Backend-agnostic serialization / inference workflow

Is there currently a workflow for torch.exporting / serializing a nn.Module and being able to load and run inference on it on all of the available executorch backends (like it is possible with torchscript). Or do I need one artifact per target backend?

We require one artifact per backend. Do you have a use case that would benefit from specializing to a backend dynamically?

Yes, cpu fallback. We deploy a wide range of models (currently torchscript and onnx) to users and some of them need to fallback to cpu because their hardware is not sufficient (this is usually only detected at runtime).

Thanks. We have been exploring options for multi-delegation / CPU fallback, though nothing concrete yet. Most use cases currently use a model distribution system to download the specialized model file depending on the runtime capabilities.

I see! That might be the best option. Just one more question, will the CUDA backend be hardware agnostic, so models exported from one CUDA arch still run on other archs? Or does it need one artifact per arch?
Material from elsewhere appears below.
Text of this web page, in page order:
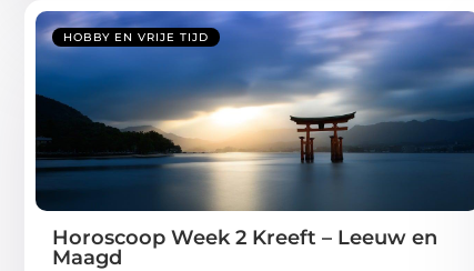
HOBBY EN VRIJE TIJD
Horoscoop Week 2 Kreeft – Leeuw en
Maagd

I’ll tag one of the CUDA experts here - @larryliu0820. Do you know the answer to the above? Thanks.

Yeah right now what we are doing is basically what AOTInductor supports. Ideally we should be able to have a .ptx based solution that works on various different cuda arch, but we don’t have that right now. So yeah currently it is 1 artifact per arch. If you need support across architectures, please create an issue in pytorch/executorch.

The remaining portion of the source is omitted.